Un lunghissimo applauso per l’assegnazione del Premio speciale giuria al regista iraniano Jafar Panahi col film Khers nist (No Bears), da cui emergono la forza della superstizione e le dinamiche del potere. Il premio è stato ritirato dai due attori principali perché il regista si trova in carcere nel suo Paese e commentano: «Siamo onorati nonostante la mancanza del regista. Tutti noi ci battiamo per il potere del cinema libero e per lui».

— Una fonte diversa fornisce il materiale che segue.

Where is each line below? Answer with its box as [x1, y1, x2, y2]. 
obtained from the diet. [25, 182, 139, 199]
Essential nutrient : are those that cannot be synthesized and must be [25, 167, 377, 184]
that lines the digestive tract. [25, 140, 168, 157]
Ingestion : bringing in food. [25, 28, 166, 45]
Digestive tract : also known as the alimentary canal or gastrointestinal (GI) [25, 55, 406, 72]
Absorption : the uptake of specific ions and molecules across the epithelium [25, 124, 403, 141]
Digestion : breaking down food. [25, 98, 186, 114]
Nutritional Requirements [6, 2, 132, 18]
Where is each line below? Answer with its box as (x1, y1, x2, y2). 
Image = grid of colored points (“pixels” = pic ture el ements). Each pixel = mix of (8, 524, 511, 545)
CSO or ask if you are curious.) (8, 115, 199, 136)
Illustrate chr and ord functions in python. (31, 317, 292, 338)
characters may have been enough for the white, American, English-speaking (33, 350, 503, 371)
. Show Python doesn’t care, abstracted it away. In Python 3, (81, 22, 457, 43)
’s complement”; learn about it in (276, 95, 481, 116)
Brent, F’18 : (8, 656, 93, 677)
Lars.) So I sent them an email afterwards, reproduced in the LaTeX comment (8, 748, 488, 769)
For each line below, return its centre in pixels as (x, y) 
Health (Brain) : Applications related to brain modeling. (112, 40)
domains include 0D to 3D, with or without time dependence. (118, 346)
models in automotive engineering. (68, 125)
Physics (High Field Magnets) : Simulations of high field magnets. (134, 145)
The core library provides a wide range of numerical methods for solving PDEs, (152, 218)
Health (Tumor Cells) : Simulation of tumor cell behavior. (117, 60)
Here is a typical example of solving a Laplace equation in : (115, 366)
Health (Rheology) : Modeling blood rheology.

Per la sezione Orizzonti il premio come migliore film viene assegnato al film Jang-e jahani sevom (Terza guerra mondiale) dell’iraniano Houman Seyedi, critica ai regimi totalitari. Il regista si dice onorato del premio che dedica al popolo iraniano.

Si conclude così la 79ma Mostra internazionale d’arte cinematografica di Venezia, nella quale sono stati selezionati moltissimi film, alcuni dei quali anche di durata considerevole, dove il rapporto genitori e figli e l’attenzione per le grandi problematiche sociali hanno fatto da sfondo all’intero festival.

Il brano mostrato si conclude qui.